And here are some enthusiastic big ups from one ethnic chauvinist to another in Mashada:

mûriraikihia
Tue Jul-06-04 09:23 AM
Member since Mar 12th 2004
71 posts, 2 votes, -4 points

#50408, "RE: DRAMA as Katiba Watch and the Luos e..."
In response to In response to 0


"Homeboy, that's just waa-ay too Funny! LOL! It makes me wish I had a vantage seat to watch the drama as well. I have an idea, why not do this every weekend? Bring together a bunch of crazed LDP - Looters Destruction Party - hooligans, have them start their little jaluo chanting and shouting, then bring in and turn the GSU on them, turn on the TV cameras and sit back and watch our very own made in Kenya Reality TV. Hell, we can even have it on Cable TV and charge a fee for this entertainment. We can then sit at home, open a cold Tusker and get our funny bones tickled.”

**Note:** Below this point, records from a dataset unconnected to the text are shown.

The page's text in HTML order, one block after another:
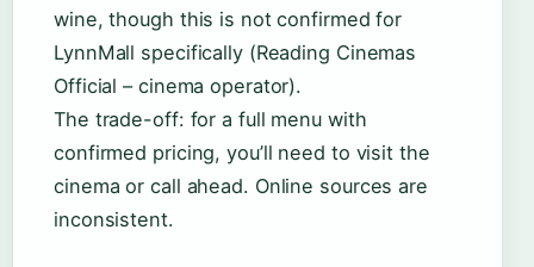
wine, though this is not confirmed for
LynnMall specifically (Reading Cinemas
Official – cinema operator).
The trade-off: for a full menu with
confirmed pricing, you’ll need to visit the
cinema or call ahead. Online sources are
inconsistent.
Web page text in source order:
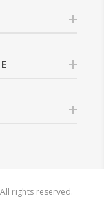
rights reserved.
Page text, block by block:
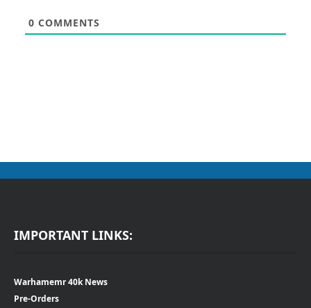
0 COMMENTS
IMPORTANT LINKS:
Warhamemr 40k News
Pre-Orders
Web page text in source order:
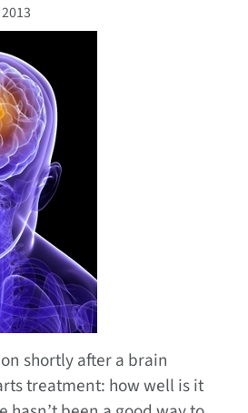
shortly after a brain
treatment: how well is it
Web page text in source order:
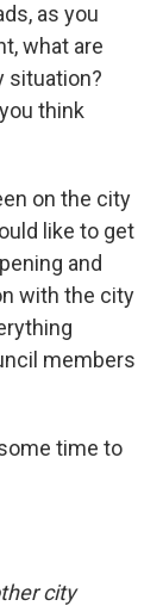
as you
what are
situation?
think
on the city
like to get
and
with the city
members
time to
city
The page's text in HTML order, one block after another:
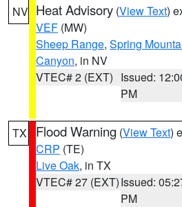
NV Heat Advisory (View Text)
VEF (MW)
Sheep Range, Spring
Canyon, in NV
VTEC# 2 (EXT) Issued:
PM
TX Flood Warning (View Text)
CRP (TE)
Live Oak, in TX
VTEC# 27 (EXT)Issued:
PM
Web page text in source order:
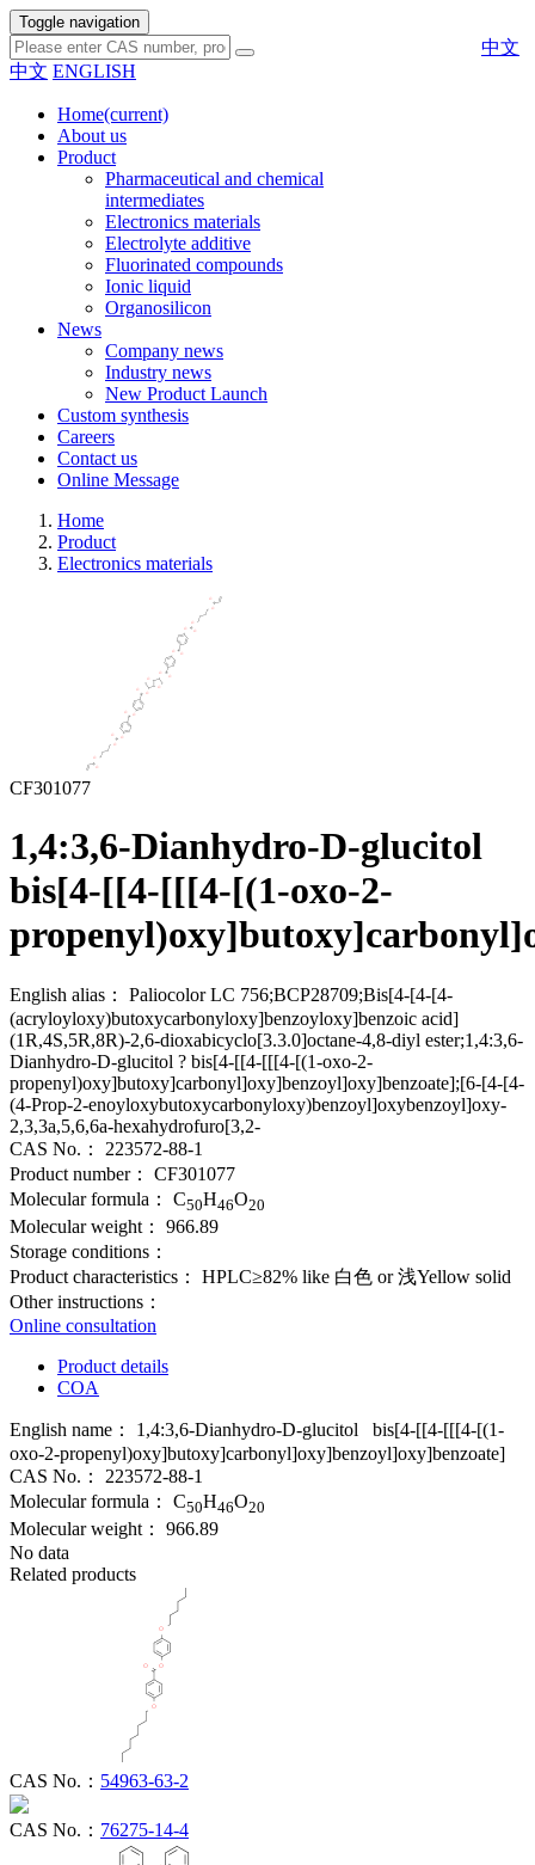
Toggle navigation
中文
中文 ENGLISH
Home(current)
About us
Product
Pharmaceutical and chemical
intermediates
Electronics materials
Electrolyte additive
Fluorinated compounds
Ionic liquid
Organosilicon
News
Company news
Industry news
New Product Launch
Custom synthesis
Careers
Contact us
Online Message
Home
Product
Electronics materials
CF301077
1,4:3,6-Dianhydro-D-glucitol
bis[4-[[4-[[[4-[(1-oxo-2-
English alias：
Paliocolor LC 756;BCP28709;Bis[4-[4-[4-
(acryloyloxy)butoxycarbonyloxy]benzoyloxy]benzoic acid]
(1R,4S,5R,8R)-2,6-dioxabicyclo[3.3.0]octane-4,8-diyl ester;1,4:3,6-
Dianhydro-D-glucitol ? bis[4-[[4-[[[4-[(1-oxo-2-
propenyl)oxy]butoxy]carbonyl]oxy]benzoyl]oxy]benzoate];[6-[4-[4-
(4-Prop-2-enoyloxybutoxycarbonyloxy)benzoyl]oxybenzoyl]oxy-
2,3,3a,5,6,6a-hexahydrofuro[3,2-
CAS No.：
223572-88-1
Product number：
CF301077
Molecular formula：
C50H46O20
Molecular weight：
966.89
Storage conditions：
Product characteristics：
HPLC≥82% like 白色 or 浅Yellow solid
Other instructions：
Online consultation
Product details
COA
English name： 1,4:3,6-Dianhydro-D-glucitol bis[4-[[4-[[[4-[(1-
oxo-2-propenyl)oxy]butoxy]carbonyl]oxy]benzoyl]oxy]benzoate]
CAS No.：
223572-88-1
Molecular formula：
C50H46O20
Molecular weight：
966.89
No data
Related products
CAS No.： 54963-63-2
CAS No.： 76275-14-4

Here is the same author in a different forum-www.kikuyu.com:

mûriraikihia
Junior Member
Posts: 44
Registered: Mar 2004
posted 07-05-2004 03:35 PM

"The true face of the LDP party is now well known to Kenya and the entire world. It turns out that really LDP stands for: Looters Destruction Party. At the orders of Raila, these LDP hooligans break into shops, stone motorists, loot, smash traffic lights and cause mayhem in the Nation's capital and this Raila fellow is supposed to claim to be national leader??? NO! Not in a Million years.Raila should be jailed for inciting riots and looting, Raila was even seen among the rascals who broke into a Nairobi shop and stole mobile phones. This fellow needs to be back in Kamiti where he spent a good amount of time in the 80's. The only people Raila can lead are the - Looters Destruction Party - members whose true colours we saw so vividly this past weekend.”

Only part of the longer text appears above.